Records for the task:
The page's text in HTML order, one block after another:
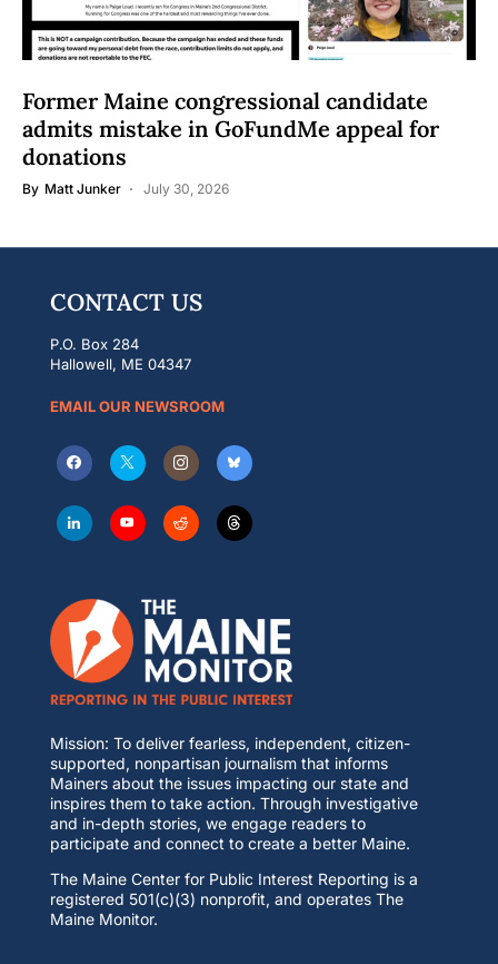
Former Maine congressional candidate
admits mistake in GoFundMe appeal for
donations
By Matt Junker July 30, 2026
CONTACT US
P.O. Box 284
Hallowell, ME 04347
EMAIL OUR NEWSROOM
Mission: To deliver fearless, independent, citizen-
supported, nonpartisan journalism that informs
Mainers about the issues impacting our state and
inspires them to take action. Through investigative
and in-depth stories, we engage readers to
participate and connect to create a better Maine.
The Maine Center for Public Interest Reporting is a
registered 501(c)(3) nonprofit, and operates The
Maine Monitor.

Task description: In the listing above, find the line with "participate and connect", then copy it and every later line exactly, through the last line, and nothing else.

Completed task:
participate and connect to create a better Maine.
The Maine Center for Public Interest Reporting is a
registered 501(c)(3) nonprofit, and operates The
Maine Monitor.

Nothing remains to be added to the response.